START Excerpted data
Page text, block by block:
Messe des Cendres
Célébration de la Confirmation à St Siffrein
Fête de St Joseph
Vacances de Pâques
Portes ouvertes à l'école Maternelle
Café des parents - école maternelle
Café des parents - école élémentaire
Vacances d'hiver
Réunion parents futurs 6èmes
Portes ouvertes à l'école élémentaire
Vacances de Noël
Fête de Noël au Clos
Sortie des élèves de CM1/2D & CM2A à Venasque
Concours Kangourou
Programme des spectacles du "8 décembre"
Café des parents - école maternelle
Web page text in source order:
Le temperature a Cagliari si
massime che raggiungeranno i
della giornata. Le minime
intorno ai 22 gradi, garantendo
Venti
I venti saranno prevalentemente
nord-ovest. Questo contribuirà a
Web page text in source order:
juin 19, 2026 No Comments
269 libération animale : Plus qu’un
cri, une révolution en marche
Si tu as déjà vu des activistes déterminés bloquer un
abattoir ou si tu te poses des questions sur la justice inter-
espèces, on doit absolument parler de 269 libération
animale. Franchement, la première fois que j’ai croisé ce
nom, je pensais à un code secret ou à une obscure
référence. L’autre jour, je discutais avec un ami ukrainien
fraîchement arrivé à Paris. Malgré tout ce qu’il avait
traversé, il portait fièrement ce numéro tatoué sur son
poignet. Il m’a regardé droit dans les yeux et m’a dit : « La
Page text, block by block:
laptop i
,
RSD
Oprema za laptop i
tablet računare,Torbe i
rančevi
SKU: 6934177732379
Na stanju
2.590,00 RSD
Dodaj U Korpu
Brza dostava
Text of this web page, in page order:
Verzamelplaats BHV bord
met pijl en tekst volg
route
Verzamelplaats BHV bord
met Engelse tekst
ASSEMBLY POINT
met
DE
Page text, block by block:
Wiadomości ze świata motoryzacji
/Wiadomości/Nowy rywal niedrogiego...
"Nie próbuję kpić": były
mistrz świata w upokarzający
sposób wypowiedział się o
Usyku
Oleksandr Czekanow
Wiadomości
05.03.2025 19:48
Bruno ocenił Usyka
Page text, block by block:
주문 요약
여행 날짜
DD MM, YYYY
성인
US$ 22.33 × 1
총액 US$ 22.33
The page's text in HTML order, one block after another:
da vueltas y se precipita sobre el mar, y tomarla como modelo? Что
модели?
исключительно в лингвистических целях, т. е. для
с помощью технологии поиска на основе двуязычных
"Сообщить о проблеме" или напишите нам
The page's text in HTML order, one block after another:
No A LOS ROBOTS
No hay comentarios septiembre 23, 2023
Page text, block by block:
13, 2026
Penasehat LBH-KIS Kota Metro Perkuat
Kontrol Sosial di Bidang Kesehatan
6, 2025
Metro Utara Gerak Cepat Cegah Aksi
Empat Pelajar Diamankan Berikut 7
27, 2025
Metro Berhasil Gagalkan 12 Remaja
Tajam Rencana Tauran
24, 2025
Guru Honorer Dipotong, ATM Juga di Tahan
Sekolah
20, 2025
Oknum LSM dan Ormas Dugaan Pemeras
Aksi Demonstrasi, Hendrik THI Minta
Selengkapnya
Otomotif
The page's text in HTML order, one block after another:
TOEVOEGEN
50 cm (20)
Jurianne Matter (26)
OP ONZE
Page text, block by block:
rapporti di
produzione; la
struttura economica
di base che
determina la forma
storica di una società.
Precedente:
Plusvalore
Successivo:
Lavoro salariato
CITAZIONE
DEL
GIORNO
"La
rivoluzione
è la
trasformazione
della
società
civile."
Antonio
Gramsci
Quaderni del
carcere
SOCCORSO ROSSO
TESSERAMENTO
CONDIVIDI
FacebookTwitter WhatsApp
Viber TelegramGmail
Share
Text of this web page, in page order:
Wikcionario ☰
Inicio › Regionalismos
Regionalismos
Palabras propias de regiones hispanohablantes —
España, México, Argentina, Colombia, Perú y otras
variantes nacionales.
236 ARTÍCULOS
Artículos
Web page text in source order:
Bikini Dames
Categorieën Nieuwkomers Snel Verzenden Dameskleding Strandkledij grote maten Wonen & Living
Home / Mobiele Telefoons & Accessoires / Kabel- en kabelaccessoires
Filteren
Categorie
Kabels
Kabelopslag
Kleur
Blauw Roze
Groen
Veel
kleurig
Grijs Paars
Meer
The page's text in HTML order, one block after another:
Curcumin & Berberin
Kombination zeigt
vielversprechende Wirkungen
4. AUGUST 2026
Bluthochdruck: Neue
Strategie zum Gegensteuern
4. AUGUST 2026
END Excerpted data
What you should do:
Working through the records, copy each line in which the word "Portes" appears.

Solution:
Portes ouvertes à l'école Maternelle
Portes ouvertes à l'école élémentaire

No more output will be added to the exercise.